C'est normal, tout le monde est stressé et même tout le monde est stressé pour n'importe quel combat. N'importe quel gars que tu affrontes, l'objectif c'est de gagner et voilà clairement c'est encore une fois un combat supplémentaire, une étape de plus. Ruffy, c'est un mec qui est rentré dans le top 15, ressorti rapidement, il est autour de la 15e place. Entre la 15e et la 18e place, quelque chose comme ça. Pour moi, c'est l'occasion de rappeler à tout le monde que le top 15, ça n'est qu'une étape et que je vais continuer à avancer.
Baba Diagne, notre spécialiste des sports de combat, disait de Ruffy que c'est le meilleur combattant non classé toutes catégories confondues. On l'a eu ce matin, il n'est pas dans le trash talk, il est hyper posé par rapport à un Caio Borralho assez extravagant, par rapport à un Carlos Prates qui fume des cigarettes. Il y a plein de similitudes avec vous, ça parle dans la cage...
Oui bien sûr, je pense qu'on va tous les deux parler dans la cage et faire notre boulot, ça va être un combat qui va être explosif. On a deux styles très différents et celui qui aura la capacité d'imposer son style va remporter le combat tout simplement. Ca va être un combat qui va être violent et pour l'un et pour l'autre et moi c'est ce que j'attends de toute manière. Je suis là pour me tester, je fais ce sport à la base par passion et j'ai le bonheur avec Nico (Ott, son coach, NDLR) et l'équipe d'avoir retrouvé tout le goût pour ce sport tout simplement. Donc là, j'ai envie surtout de remporter ce challenge avant de penser à autre chose. Je fais abstraction de tout le reste, je me suis éloigné de beaucoup de choses pour vraiment être focus sur ce que j'aime. Et ce que j'aime, c'est m'entraîner et devenir le meilleur combattant au monde. C'est ça la chose à laquelle j'aspire. Et donc pour moi, ça n'est qu'une étape que je ne prends pas à la légère, mais j'ai à coeur de prouver samedi que je suis là et qu'il va falloir compter sur moi dans cette catégorie.

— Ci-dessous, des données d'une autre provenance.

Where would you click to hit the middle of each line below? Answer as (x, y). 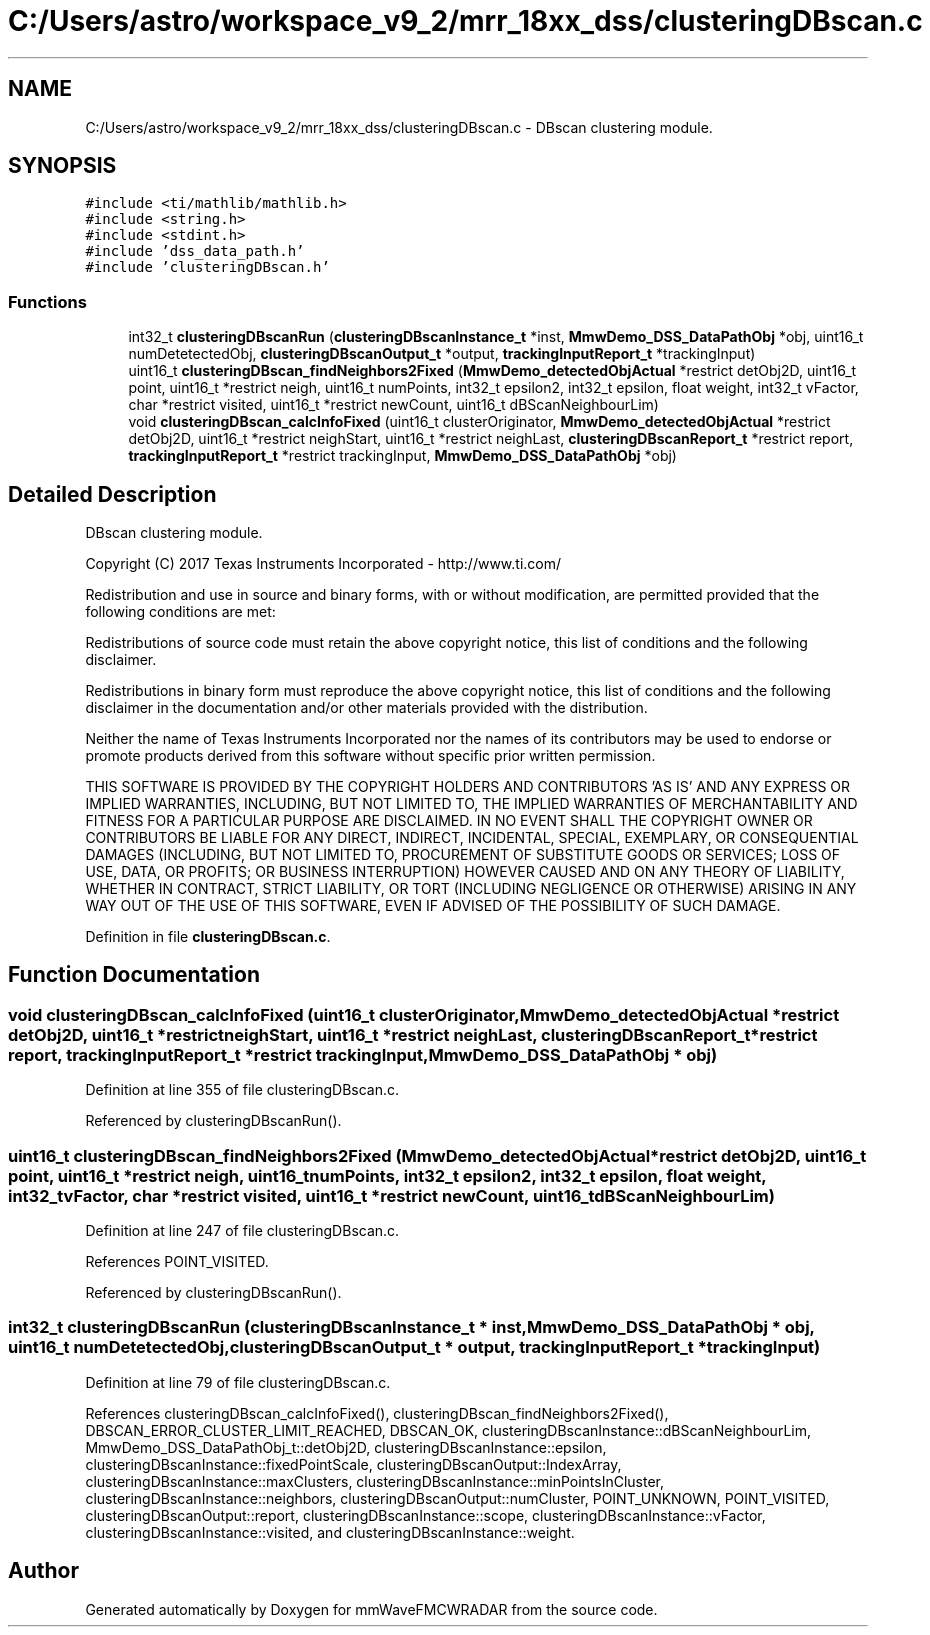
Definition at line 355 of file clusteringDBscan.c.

Vous utilisez le mot "décomplexé". Peut-être qu'avant vous combattiez pour toute une patrie, aujourd'hui vous combattez pour vous, votre femme et votre fille aussi, un cercle plus refermé. Mais c'est plus léger...
En fait, je pense que tu apprends à gérer la pression médiatique différemment, à gérer les enjeux. En fait, tu t'inventes des enjeux supplémentaires, des pressions que tu te mets mais en réalité, c'est toujours à toi de choisir si ça te touche ou pas. Donc avoir la capacité de faire abstraction de tout ça, c'est quelque chose que j'ai appris uniquement après le combat contre Moicano (défaite par arrêt de l'arbitre à l'UFC Paris 3, en septembre 2024, NDLR) et que je vis aujourd'hui. Et ça fait du bien donc je suis très focus sur ma famille, mes amis, sur moi-même et sur notre aventure dans ce sport et surtout sur ce que j'ai à faire samedi.
On pensait que Nicolas Ott allait "calmer la bête". Mais on vous a entendu dire qu'au premier round samedi soir, il y aurait de la violence...
Nicolas, il prend les points forts de ses combattants et il essaye de les sublimer et d'effacer au maximum les points faibles. Et après, en fonction de l'adversaire, on a des adaptations sur certaines distances, sur certaines choses, sur certains coups, sur certaines attitudes. Mais en réalité, dans le MMA, 90% du temps c'est le combattant qui impose son style qui gagne. Khabib (Nurmagomedov, légende de l'UFC, NDLR), il ne gagnait pas en strikant, il n'a jamais gagné aucun combat en strikant. Tu ne changes pas le style, l'ADN d'un combattant. Par contre, tu peux améliorer les outils qu'il a, les armes qu'il a pour être encore meilleur avec l'expérience aussi, l'améliorer aussi bien offensivement que défensivement.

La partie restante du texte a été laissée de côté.